Drogen- und Waffenfunde nach Scheinhinrichtung in Weimar

Weimar  Weimar. Nach den Schüssen auf einen Polizisten in Weimar, sind zwei Verdächtige wieder auf freiem Fuß, nach einem Dritten wird gefahndet.

Polizeifahrzeuge am 30. Dezember am Tatort in der Berliner Straße in Weimar. Foto: Marcus Scheidel

Polizeifahrzeuge am 30. Dezember am Tatort in der Berliner Straße in Weimar. Foto: Marcus Scheidel

Foto: zgt

Die Scheinhinrichtung eines 26-jährigen Polizisten vor zwei Wochen in Weimar führt offenbar ins Drogenmilieu.

Rauschgift, Waffen und Munition entdeckten Beamte bei der Durchsuchung der Wohnung eines 22-jährigen Verdächtigen. Die bei der Scheinhinrichtung benutzten Schreckschusspistolen wurde nach Informationen unserer Zeitung ebenfalls im Keller gefunden.

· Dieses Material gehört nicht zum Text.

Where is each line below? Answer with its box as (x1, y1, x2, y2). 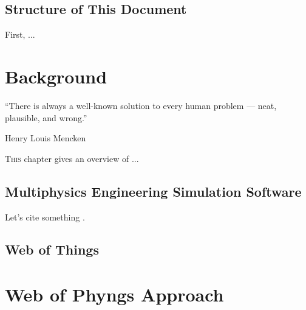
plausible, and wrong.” (5, 111, 87, 124)
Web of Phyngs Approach (5, 282, 224, 307)
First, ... (5, 28, 35, 41)
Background (5, 63, 107, 88)
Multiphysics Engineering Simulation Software (5, 181, 302, 200)
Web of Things (5, 240, 99, 259)
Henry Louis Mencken (5, 132, 86, 144)
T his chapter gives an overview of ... (5, 152, 139, 164)
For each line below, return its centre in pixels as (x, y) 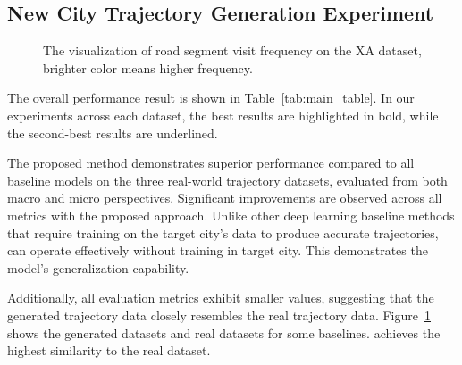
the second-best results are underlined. (113, 133)
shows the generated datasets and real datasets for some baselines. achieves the (224, 332)
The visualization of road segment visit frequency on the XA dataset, (232, 50)
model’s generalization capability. (98, 267)
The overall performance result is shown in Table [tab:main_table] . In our (211, 98)
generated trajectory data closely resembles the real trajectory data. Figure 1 (219, 315)
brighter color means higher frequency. (148, 67)
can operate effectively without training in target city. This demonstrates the (218, 250)
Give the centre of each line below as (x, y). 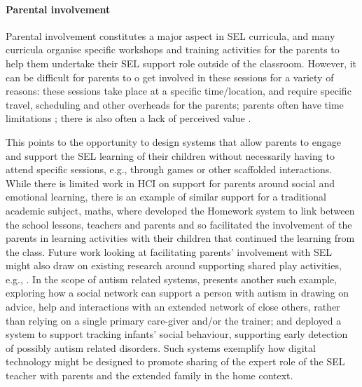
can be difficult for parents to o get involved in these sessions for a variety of (170, 77)
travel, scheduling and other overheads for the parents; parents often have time (175, 104)
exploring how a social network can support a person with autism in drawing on (177, 293)
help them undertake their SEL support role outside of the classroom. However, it (181, 63)
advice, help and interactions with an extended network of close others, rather (173, 307)
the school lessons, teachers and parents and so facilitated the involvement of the (179, 224)
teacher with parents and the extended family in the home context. (149, 375)
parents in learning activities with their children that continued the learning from (180, 238)
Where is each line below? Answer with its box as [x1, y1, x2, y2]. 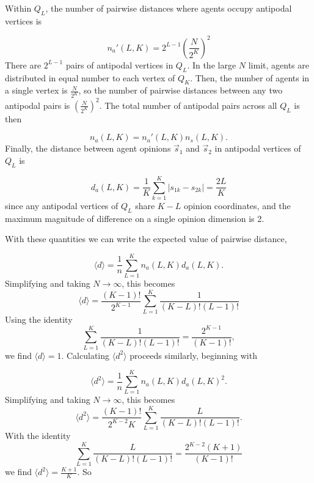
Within [5, 2, 32, 14]
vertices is [5, 14, 42, 27]
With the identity [5, 429, 71, 442]
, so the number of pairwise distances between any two [78, 84, 283, 97]
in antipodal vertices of [214, 142, 301, 155]
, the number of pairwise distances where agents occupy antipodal [45, 2, 292, 14]
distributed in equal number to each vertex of [5, 71, 175, 84]
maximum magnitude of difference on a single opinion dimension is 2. [5, 212, 265, 224]
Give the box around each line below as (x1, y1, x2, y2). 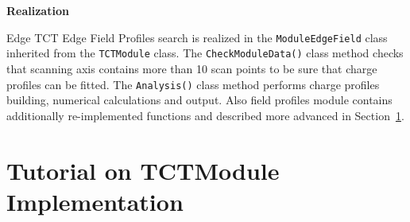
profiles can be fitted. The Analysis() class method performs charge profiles (6, 76, 380, 92)
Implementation (6, 185, 184, 217)
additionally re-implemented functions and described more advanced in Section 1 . (6, 107, 404, 123)
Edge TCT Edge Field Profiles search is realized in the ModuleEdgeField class (6, 29, 388, 45)
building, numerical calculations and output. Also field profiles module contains (6, 92, 393, 108)
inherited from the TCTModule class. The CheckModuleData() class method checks (6, 45, 404, 61)
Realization (6, 2, 69, 18)
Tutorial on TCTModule (6, 154, 280, 186)
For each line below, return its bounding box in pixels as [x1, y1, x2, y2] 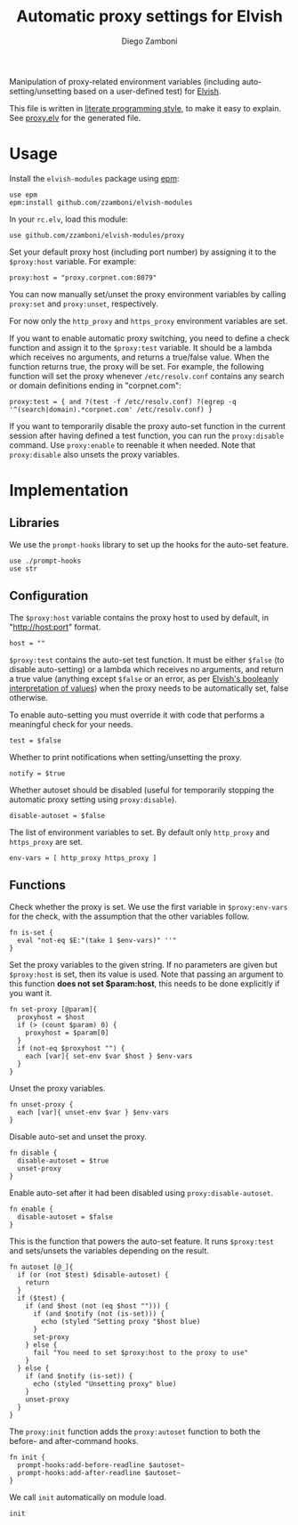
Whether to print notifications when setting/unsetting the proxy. [9, 751, 242, 762]
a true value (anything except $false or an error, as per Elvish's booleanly [9, 673, 279, 684]
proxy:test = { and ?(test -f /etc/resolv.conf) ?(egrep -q [9, 397, 238, 406]
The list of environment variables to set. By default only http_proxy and [9, 826, 270, 838]
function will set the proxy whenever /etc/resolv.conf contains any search [9, 370, 285, 381]
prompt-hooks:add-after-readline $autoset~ [17, 1468, 181, 1477]
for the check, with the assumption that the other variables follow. [9, 911, 250, 921]
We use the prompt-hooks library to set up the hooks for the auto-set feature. [9, 539, 289, 549]

Zwei der mutmaßlichen Täter, deren Familien aus dem Kosovo sowie der Türkei stammen, sind wieder auf freiem Fuß; nach dem unbekannten Dritten wird gefahndet.

Für Stephan Brandner ist unverständlich, dass die Verdächtigen kurz nach ihrer Festnahme wieder entlassen wurden. „Es besteht Flucht- und Verdunkelungsgefahr“, sagte der justizpolitische Sprecher der AfD-Fraktion gestern auch mit Blick auf den gesuchten Unbekannten. Darin sieht der Jurist Haftgründe.

Brandner fordert eine „lückenlose und widerspruchsfreie Aufklärung“ der Straftat. Insbesondere geht es um die Details der sogenannten Scheinhinrichtung. Nach Auffassung der Staatsanwaltschaft, sagt Brandner, sei der Vorfall nicht so dramatisch gewesen, wie er dargestellt wurde, auch vom Leiter der Polizeiinspektion Weimar, Ralf Kirsten.

Laut Polizei verhielt es sich so: Zwei Polizeibeamte in Zivil wollten am späten Abend des 30. Dezember in Weimar einen Radfahrer kontrollieren; denn Fahrraddiebstähle kommen dort derzeit häufiger vor. Der 36-Jährige trat jedoch in die Pedalen, woraufhin die Beamten ihn verfolgten – einer im Auto, der 26-Jährige zu Fuß.

Bei dieser Jagd wurde der junge Polizist plötzlich von drei Männern überrascht und umstellt. Sie forderten ihn auf, sich niederzuknien. Es half ihm nicht, dass er sich als Polizist zu erkennen gab: Zwei Täter feuerten mit Schreckschusspistolen, zwei Meter von seinem Kopf entfernt, mehrfach auf den Beamten. Der dritte Täter, hinter dem Opfer, schlug ihm ins Gesicht. Der Polizist musste mit dem Verdacht auf eine Hörschädigung ins Krankenhaus.

„Dass jemand eine Schusswaffe auf Polizeibeamte richtet und abdrückt, ist so ziemlich die härteste Situation“, sagte Polizeichef Kirsten. Der Beamte ist wieder im Dienst. Die ihm angebotene psychologische Hilfe hat er abgelehnt.